- _WORK TO BE COMPLETED_
For each line below with the word "surgical", write out a copy.

[Start of Attachment]

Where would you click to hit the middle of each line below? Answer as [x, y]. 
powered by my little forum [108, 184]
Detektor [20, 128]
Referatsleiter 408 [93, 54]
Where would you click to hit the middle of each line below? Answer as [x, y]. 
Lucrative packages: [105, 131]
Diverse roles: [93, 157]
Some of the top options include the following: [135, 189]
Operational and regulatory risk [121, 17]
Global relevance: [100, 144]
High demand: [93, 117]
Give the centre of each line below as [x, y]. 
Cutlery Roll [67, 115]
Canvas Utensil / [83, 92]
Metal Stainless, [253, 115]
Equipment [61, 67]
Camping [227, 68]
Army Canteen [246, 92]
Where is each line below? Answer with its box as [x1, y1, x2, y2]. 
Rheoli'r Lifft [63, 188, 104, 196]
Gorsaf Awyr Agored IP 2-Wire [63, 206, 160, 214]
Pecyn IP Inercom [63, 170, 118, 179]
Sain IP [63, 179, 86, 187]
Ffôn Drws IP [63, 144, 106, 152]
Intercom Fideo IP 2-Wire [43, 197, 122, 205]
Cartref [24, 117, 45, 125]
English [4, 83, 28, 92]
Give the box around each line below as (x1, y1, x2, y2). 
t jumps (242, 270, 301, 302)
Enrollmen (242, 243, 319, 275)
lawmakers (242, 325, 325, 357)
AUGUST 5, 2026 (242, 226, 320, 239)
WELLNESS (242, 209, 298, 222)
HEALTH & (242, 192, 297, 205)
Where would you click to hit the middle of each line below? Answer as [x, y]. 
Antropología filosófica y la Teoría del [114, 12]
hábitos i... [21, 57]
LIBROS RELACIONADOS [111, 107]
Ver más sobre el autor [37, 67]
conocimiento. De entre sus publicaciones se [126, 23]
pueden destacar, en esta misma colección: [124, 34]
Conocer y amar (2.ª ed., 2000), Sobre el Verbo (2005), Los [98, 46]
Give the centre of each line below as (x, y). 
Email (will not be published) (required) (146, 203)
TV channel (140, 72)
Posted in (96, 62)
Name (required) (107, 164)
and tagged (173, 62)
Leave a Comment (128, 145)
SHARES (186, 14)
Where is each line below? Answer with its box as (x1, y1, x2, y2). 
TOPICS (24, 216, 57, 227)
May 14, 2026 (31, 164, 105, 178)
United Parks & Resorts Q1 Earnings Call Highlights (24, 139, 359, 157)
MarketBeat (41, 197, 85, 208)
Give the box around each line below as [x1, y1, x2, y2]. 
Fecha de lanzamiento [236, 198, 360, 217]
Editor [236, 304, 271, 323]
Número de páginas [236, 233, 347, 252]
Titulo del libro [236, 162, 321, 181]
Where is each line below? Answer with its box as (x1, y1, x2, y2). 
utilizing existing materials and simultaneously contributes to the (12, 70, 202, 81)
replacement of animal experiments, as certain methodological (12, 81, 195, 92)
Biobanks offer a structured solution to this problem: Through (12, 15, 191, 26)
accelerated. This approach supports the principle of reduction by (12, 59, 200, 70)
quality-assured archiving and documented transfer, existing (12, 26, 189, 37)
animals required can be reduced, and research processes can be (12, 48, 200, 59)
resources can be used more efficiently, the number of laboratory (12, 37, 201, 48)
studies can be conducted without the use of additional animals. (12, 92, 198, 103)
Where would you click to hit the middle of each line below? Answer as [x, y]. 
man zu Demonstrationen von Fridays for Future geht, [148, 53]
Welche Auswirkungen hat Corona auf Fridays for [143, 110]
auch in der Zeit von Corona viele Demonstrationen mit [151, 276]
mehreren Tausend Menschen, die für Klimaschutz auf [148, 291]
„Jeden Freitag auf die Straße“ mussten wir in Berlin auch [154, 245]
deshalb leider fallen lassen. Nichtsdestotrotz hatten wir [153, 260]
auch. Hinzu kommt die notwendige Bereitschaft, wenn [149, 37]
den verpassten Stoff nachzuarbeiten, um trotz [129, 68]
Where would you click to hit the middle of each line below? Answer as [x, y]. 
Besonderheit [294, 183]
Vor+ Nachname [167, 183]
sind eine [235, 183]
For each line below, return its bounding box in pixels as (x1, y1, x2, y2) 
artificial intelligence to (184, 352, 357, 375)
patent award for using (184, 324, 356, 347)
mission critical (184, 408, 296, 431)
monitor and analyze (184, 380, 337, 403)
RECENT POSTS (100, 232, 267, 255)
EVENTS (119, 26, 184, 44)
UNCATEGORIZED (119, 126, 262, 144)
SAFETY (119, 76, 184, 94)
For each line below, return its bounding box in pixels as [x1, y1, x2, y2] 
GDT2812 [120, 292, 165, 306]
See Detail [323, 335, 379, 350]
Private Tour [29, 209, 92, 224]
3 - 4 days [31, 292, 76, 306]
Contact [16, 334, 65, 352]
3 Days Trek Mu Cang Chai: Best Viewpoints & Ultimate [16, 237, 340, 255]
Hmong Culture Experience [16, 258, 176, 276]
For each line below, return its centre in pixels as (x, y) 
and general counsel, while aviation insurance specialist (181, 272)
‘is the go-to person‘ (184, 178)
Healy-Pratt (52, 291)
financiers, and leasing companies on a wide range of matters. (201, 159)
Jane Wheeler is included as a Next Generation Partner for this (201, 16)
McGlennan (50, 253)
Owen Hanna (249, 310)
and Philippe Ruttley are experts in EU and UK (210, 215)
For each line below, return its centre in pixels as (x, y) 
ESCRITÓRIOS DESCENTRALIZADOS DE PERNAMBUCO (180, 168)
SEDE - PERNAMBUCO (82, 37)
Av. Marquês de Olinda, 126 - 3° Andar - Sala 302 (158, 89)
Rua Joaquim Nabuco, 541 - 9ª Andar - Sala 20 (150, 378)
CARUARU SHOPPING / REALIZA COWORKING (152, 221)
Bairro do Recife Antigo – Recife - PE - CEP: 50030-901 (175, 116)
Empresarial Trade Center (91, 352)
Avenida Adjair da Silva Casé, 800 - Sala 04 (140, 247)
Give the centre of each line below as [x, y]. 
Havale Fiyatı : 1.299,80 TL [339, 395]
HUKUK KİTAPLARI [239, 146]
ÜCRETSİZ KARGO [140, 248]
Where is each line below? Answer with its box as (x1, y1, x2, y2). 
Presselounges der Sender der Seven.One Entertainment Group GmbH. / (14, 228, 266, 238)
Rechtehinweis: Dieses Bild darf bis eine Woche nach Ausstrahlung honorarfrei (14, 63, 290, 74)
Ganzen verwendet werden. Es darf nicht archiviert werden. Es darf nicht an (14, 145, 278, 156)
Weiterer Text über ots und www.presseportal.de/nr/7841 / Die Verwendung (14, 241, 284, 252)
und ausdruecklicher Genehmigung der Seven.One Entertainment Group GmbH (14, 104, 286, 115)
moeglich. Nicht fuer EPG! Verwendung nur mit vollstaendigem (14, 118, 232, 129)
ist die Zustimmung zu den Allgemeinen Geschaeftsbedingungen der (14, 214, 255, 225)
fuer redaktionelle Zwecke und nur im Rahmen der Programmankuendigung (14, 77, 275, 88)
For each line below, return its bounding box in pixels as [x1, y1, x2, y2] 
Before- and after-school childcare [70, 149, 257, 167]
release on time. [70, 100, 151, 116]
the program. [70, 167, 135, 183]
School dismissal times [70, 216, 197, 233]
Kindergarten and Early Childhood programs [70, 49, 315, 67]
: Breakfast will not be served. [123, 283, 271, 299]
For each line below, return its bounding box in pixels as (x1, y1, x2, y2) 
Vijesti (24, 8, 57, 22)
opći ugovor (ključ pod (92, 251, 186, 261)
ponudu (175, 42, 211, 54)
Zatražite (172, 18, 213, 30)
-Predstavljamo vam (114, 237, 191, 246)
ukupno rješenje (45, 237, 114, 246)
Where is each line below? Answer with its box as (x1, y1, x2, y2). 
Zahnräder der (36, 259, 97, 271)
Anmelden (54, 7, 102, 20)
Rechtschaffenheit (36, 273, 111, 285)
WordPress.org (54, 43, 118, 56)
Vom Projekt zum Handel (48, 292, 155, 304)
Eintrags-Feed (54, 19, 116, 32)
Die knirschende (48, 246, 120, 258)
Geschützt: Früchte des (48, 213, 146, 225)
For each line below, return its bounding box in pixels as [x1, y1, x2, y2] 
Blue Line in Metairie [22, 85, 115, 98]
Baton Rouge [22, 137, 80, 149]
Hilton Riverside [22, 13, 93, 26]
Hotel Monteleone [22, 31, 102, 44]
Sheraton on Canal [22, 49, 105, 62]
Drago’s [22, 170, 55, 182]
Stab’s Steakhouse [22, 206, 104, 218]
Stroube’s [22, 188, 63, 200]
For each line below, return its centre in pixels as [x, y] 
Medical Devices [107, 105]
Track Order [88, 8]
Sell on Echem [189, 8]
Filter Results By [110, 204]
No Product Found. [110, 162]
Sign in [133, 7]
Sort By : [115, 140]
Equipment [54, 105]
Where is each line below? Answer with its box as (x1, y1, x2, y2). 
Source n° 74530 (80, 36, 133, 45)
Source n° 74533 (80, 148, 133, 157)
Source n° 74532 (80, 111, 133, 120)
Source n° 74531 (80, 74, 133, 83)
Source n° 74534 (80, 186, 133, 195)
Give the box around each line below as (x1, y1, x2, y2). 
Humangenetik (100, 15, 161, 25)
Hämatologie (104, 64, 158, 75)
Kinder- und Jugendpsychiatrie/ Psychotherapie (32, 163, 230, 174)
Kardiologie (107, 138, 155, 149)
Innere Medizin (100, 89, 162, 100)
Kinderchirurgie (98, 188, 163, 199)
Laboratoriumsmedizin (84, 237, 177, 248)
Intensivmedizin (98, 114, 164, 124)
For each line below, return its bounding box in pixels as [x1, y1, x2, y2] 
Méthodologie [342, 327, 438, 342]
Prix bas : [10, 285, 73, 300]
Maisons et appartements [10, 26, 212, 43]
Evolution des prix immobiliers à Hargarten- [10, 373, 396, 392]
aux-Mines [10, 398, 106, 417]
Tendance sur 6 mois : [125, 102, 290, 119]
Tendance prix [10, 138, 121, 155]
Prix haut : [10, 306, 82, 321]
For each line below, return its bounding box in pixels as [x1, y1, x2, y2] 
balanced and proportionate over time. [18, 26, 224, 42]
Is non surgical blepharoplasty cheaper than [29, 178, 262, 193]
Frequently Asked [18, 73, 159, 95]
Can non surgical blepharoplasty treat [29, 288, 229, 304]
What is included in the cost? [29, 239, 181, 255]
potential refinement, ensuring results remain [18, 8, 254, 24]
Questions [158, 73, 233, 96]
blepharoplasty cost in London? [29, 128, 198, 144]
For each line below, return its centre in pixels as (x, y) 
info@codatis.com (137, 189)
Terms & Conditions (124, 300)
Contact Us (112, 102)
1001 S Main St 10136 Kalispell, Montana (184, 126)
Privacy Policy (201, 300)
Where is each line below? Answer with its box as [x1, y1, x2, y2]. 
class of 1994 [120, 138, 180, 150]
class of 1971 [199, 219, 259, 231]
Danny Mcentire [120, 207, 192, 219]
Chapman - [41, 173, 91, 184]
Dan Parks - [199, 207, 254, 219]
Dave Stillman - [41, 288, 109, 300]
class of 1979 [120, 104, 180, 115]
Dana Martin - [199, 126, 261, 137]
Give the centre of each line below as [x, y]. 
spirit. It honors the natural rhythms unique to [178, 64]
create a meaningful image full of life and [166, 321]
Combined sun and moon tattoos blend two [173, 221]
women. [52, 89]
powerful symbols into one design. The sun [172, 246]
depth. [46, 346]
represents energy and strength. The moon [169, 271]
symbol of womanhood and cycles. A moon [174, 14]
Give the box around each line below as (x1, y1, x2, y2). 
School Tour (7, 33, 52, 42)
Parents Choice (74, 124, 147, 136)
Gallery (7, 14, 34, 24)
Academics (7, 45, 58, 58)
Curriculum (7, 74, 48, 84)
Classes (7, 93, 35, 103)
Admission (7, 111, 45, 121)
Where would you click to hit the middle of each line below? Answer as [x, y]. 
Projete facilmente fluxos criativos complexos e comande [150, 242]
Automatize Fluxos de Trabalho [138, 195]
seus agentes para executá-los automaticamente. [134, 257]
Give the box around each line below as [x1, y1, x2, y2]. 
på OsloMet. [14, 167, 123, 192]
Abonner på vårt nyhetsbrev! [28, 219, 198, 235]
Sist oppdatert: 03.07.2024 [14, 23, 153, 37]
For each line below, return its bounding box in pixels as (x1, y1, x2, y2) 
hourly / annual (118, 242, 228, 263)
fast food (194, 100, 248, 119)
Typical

[End of Attachment]

- _RESULT OF THE TASK_
Is non surgical blepharoplasty cheaper than [29, 178, 262, 193]
Can non surgical blepharoplasty treat [29, 288, 229, 304]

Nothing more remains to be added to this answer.